Berdasarkan aplikasi e-LHKPN per tanggal 23 Maret 2021 secara nasional KPK telah menerima 308.840 LHKPN dari total 378.461 wajib lapor (WL) atau 81,60 persen. Sisanya masih ada 69.621 WL yang belum menyampaikan.

Rinciannya adalah Bidang Eksekutif tercatat 82,35 persen dari total 306.525 WL yang telah melaporkan.

Bidang Yudikatif tercatat 96,70 persen dari total 19.783 WL. Bidang Legislatif yaitu 55,69 persen dari total 20.135 WL. Dan, dari BUMN/D tercatat 81,45 persen dari total 32.018 WL.

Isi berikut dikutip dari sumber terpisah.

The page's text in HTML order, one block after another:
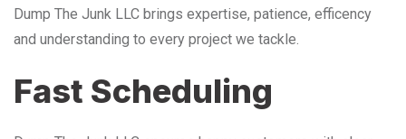
Dump The Junk LLC brings expertise, patience, efficency
and understanding to every project we tackle.
Fast Scheduling
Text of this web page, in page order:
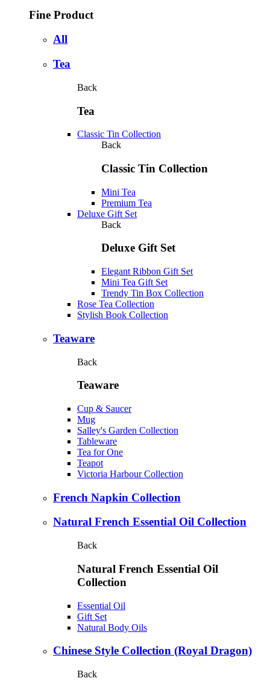
Fine Product
All
Tea
Back
Tea
Classic Tin Collection
Back
Classic Tin Collection
Mini Tea
Premium Tea
Deluxe Gift Set
Back
Deluxe Gift Set
Elegant Ribbon Gift Set
Mini Tea Gift Set
Trendy Tin Box Collection
Rose Tea Collection
Stylish Book Collection
Teaware
Back
Teaware
Cup & Saucer
Mug
Salley's Garden Collection
Tableware
Tea for One
Teapot
Victoria Harbour Collection
French Napkin Collection
Natural French Essential Oil Collection
Back
Natural French Essential Oil
Collection
Essential Oil
Gift Set
Natural Body Oils
Chinese Style Collection (Royal Dragon)
Back
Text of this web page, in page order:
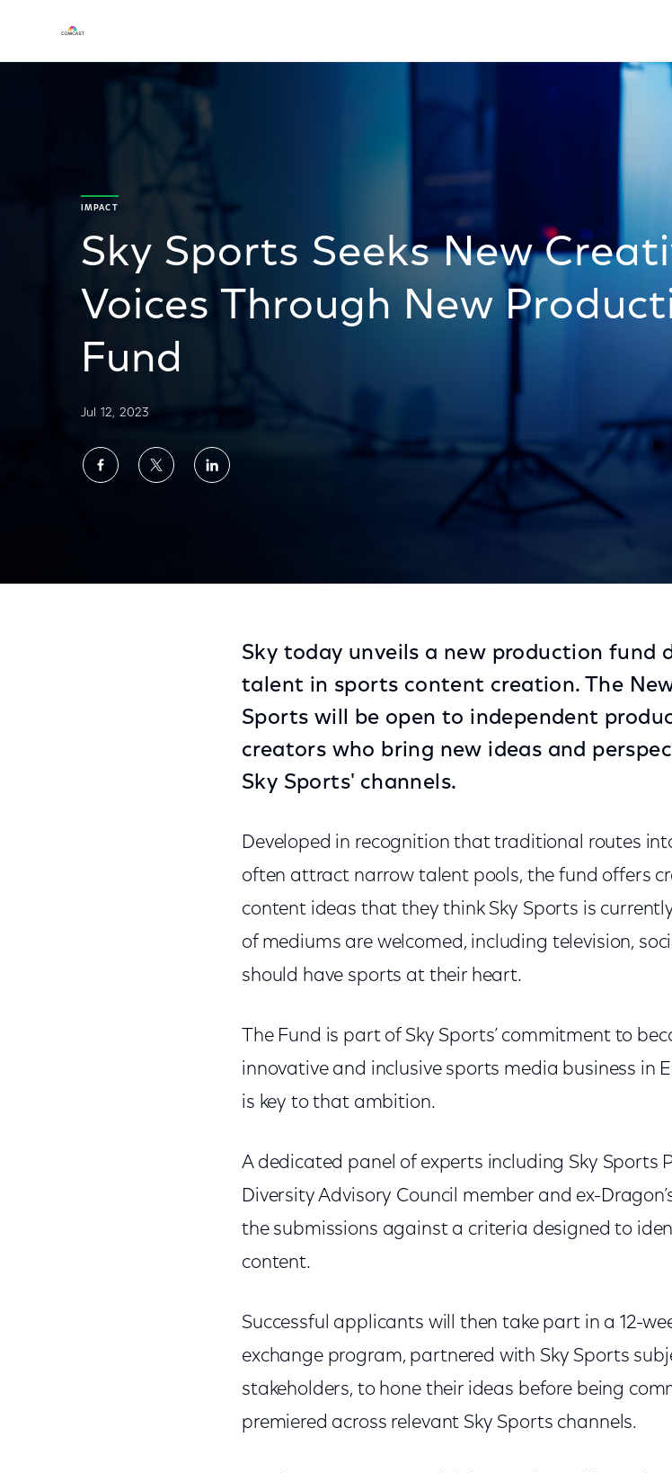
IMPACT
Sky Sports Seeks New
Voices Through New
Fund
Jul 12, 2023
ShareShareShare
Sky today unveils a new production fund
talent in sports content creation. The
Sports will be open to independent
creators who bring new ideas and
Sky Sports' channels.
Developed in recognition that traditional routes
often attract narrow talent pools, the fund offers
content ideas that they think Sky Sports is
of mediums are welcomed, including television,
should have sports at their heart.
The Fund is part of Sky Sports’ commitment to
innovative and inclusive sports media business in
is key to that ambition.
A dedicated panel of experts including Sky Sports
Diversity Advisory Council member and ex-
the submissions against a criteria designed to
content.
Successful applicants will then take part in a 12-
exchange program, partnered with Sky Sports
stakeholders, to hone their ideas before being
premiered across relevant Sky Sports channels.
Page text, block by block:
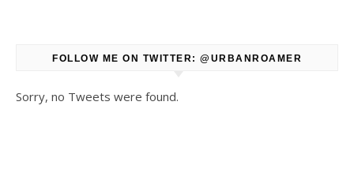
FOLLOW ME ON TWITTER: @URBANROAMER
Sorry, no Tweets were found.
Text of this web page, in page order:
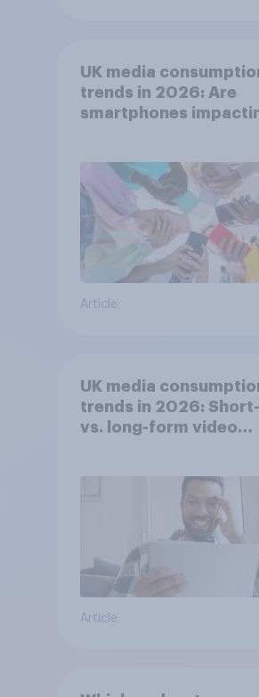
UK media
trends in 2026: Are
smartphones
Article
UK media
trends in 2026:
vs. long-form video
Article
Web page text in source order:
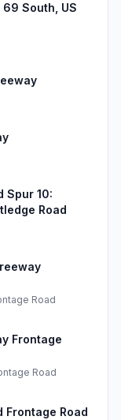
South, US
Spur 10:
Road
Road
Frontage
Road
Frontage Road
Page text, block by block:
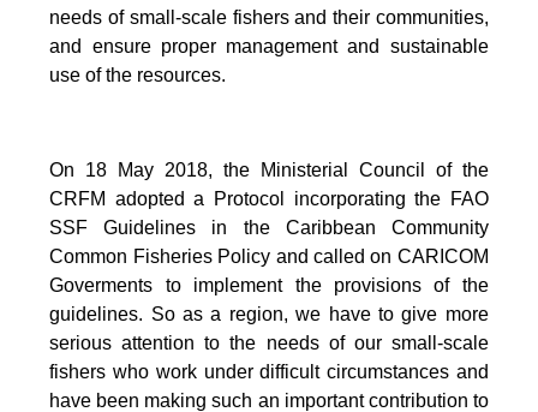
needs of small-scale fishers and their communities,
and ensure proper management and sustainable
use of the resources.
On 18 May 2018, the Ministerial Council of the
CRFM adopted a Protocol incorporating the FAO
SSF Guidelines in the Caribbean Community
Common Fisheries Policy and called on CARICOM
Goverments to implement the provisions of the
guidelines. So as a region, we have to give more
serious attention to the needs of our small-scale
fishers who work under difficult circumstances and
have been making such an important contribution to
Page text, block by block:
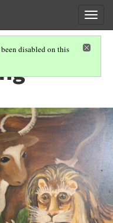
disabled on this
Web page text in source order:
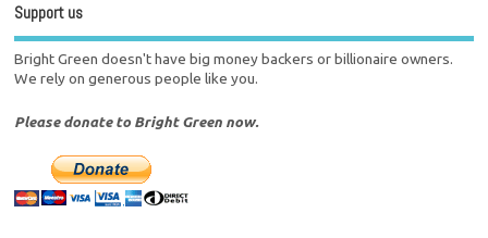
Support us
Bright Green doesn't have big money backers or billionaire owners.
We rely on generous people like you.
Please donate to Bright Green now.
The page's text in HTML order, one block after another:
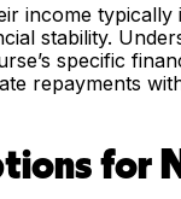
income
stability.
specific
repayments
for
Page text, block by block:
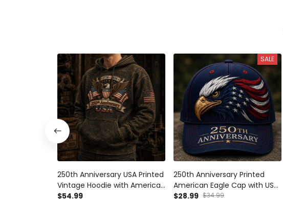
250th Anniversary USA Printed
Vintage Hoodie with American
Eagle and USA Flag, Patriotic
$54.99
SALE
250th Anniversary Printed
American Eagle Cap with USA
Flag Graphic, Patriotic Hat Gift
$28.99 $34.99
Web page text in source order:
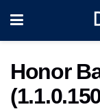
Honor
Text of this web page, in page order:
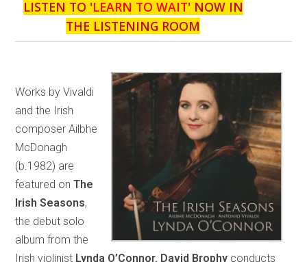
LISTEN TO 'LEARN TO WAIT' NOW IN
THE LISTENING ROOM
Works by Vivaldi
and the Irish
composer Ailbhe
McDonagh
(b.1982) are
featured onThe
Irish Seasons,
the debut solo
album from the
Irish violinist Lynda O’Connor. David Brophy conducts
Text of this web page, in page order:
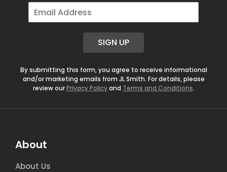
E
m
SIGN UP
By submitting this form, you agree to receive informational
and/or marketing emails from JL Smith. For details, please
review ourPrivacy Policyand Terms and Conditions.
About
About Us
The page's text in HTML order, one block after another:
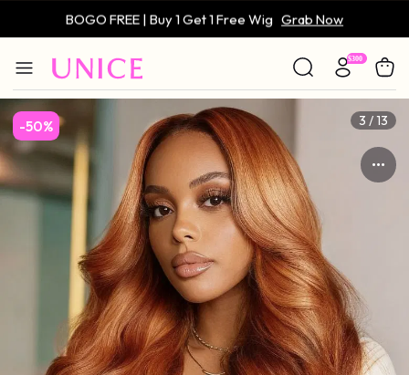
BOGO FREE | Buy 1 Get 1 Free Wig Grab Now
Only $59 | Glueless Wig Grab Now
-50% 4 / 13
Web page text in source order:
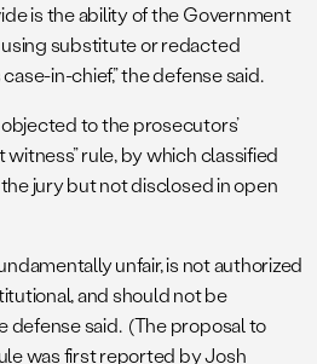
is the ability of the Government
substitute or redacted
in-chief,” the defense said.
to the prosecutors’
witness” rule, by which classified
jury but not disclosed in open
unfair, is not authorized
and should not be
defense said. (The proposal to
was first reported by Josh
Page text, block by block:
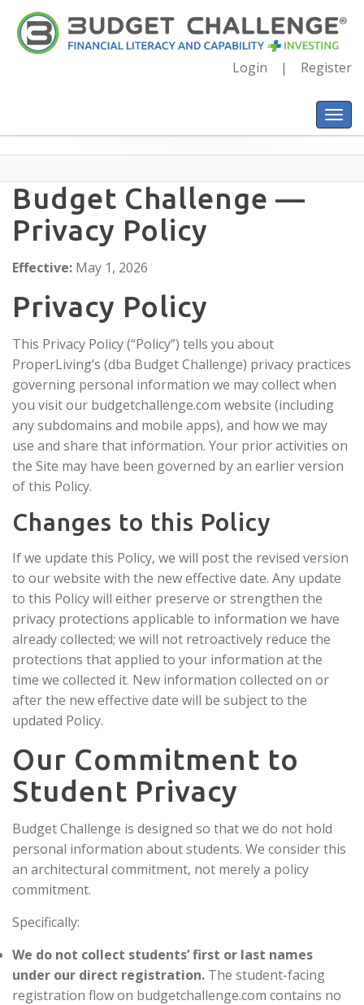
Login Register
Budget Challenge —
Privacy Policy
Effective: May 1, 2026
Privacy Policy
This Privacy Policy (“Policy”) tells you about
ProperLiving’s (dba Budget Challenge) privacy practices
governing personal information we may collect when
you visit our budgetchallenge.com website (including
any subdomains and mobile apps), and how we may
use and share that information. Your prior activities on
the Site may have been governed by an earlier version
of this Policy.
Changes to this Policy
If we update this Policy, we will post the revised version
to our website with the new effective date. Any update
to this Policy will either preserve or strengthen the
privacy protections applicable to information we have
already collected; we will not retroactively reduce the
protections that applied to your information at the
time we collected it. New information collected on or
after the new effective date will be subject to the
updated Policy.
Our Commitment to
Student Privacy
Budget Challenge is designed so that we do not hold
personal information about students. We consider this
an architectural commitment, not merely a policy
commitment.
Specifically:
We do not collect students’ first or last names
under our direct registration. The student-facing
registration flow on budgetchallenge.com contains no
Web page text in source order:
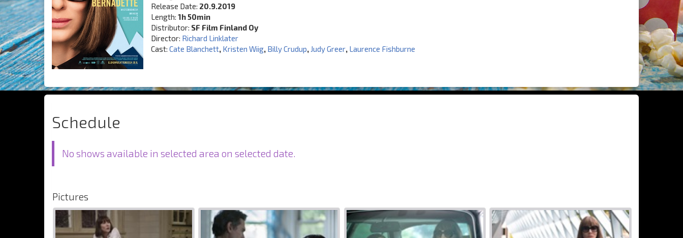
Release Date: 20.9.2019
Length: 1h 50min
Distributor: SF Film Finland Oy
Director: Richard Linklater
Cast: Cate Blanchett, Kristen Wiig, Billy Crudup, Judy Greer, Laurence Fishburne
Schedule
No shows available in selected area on selected date.
Pictures
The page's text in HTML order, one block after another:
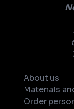
About us
Materials
Order
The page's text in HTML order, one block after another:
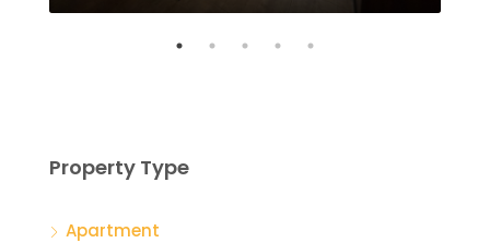
Property Type
Apartment
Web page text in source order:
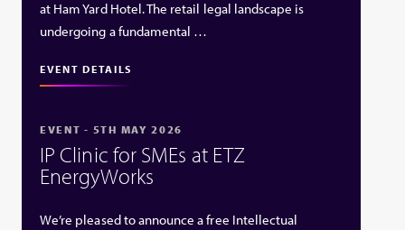
at Ham Yard Hotel. The retail legal landscape is
undergoing a fundamental …
EVENT DETAILS
EVENT - 5TH MAY 2026
IP Clinic for SMEs at ETZ
EnergyWorks
We’re pleased to announce a free Intellectual
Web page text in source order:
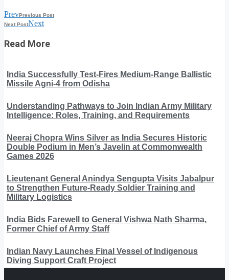
PrevPrevious Post
Next PostNext
Read More
India Successfully Test-Fires Medium-Range Ballistic
Missile Agni-4 from Odisha
Understanding Pathways to Join Indian Army Military
Intelligence: Roles, Training, and Requirements
Neeraj Chopra Wins Silver as India Secures Historic
Double Podium in Men’s Javelin at Commonwealth
Games 2026
Lieutenant General Anindya Sengupta Visits Jabalpur
to Strengthen Future-Ready Soldier Training and
Military Logistics
India Bids Farewell to General Vishwa Nath Sharma,
Former Chief of Army Staff
Indian Navy Launches Final Vessel of Indigenous
Diving Support Craft Project
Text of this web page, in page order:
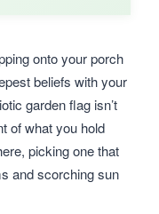
onto your porch
beliefs with your
garden flag isn’t
of what you hold
picking one that
and scorching sun
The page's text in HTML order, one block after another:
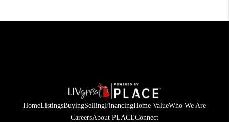
HomeListingsBuyingSellingFinancingHome ValueWho We Are
CareersAbout PLACEConnect
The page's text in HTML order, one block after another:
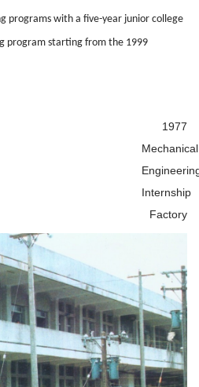
programs with a five-year junior college
program starting from the 1999
1977
Mechanical
Internship
Factory
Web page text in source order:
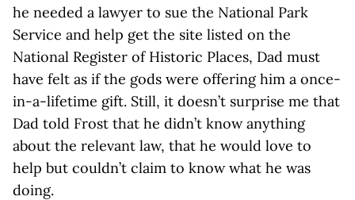
he needed a lawyer to sue the National Park
Service and help get the site listed on the
National Register of Historic Places, Dad must
have felt as if the gods were offering him a once-
in-a-lifetime gift. Still, it doesn’t surprise me that
Dad told Frost that he didn’t know anything
about the relevant law, that he would love to
help but couldn’t claim to know what he was
doing.

Sejak diluncurkan pada 2017, aplikasi eLHKPN memungkinkan bagi PN untuk melakukan pengisian dan penyampaian laporan kekayaannya secara elektronik kapan saja dan dari mana saja.

Saat ini seluruh WL juga telah memiliki akun pada aplikasi eLHKPN. Sehingga, KPK memandang tidak ada alasan bagi PN untuk tidak menyampaikan laporan kekayaannya secara elektronik sebelum batas waktu.

Selain itu, KPK juga mengingatkan agar PN melaporkan harta kekayaannya secara jujur, benar dan lengkap. Sesuai dengan Peraturan KPK No 2 tahun 2020 tentang perubahan atas Peraturan KPK No 7 tahun 2016 tentang Tata Cara Pendaftaran, Pengumuman, dan Pemeriksaan Harta Kekayaan Penyelenggara Negara, maka hanya LHKPN yang terverifikasi lengkap yang akan diumumkan.

Melaporkan harta kekayaan merupakan kewajiban bagi setiap PN sesuai amanah pasal 5 ayat 2 dan 3 Undang-undang No 28 tahun 1999 tentang Penyelenggaraan Negara Yang Bersih Dan Bebas Dari Korupsi, Kolusi, Dan Nepotisme.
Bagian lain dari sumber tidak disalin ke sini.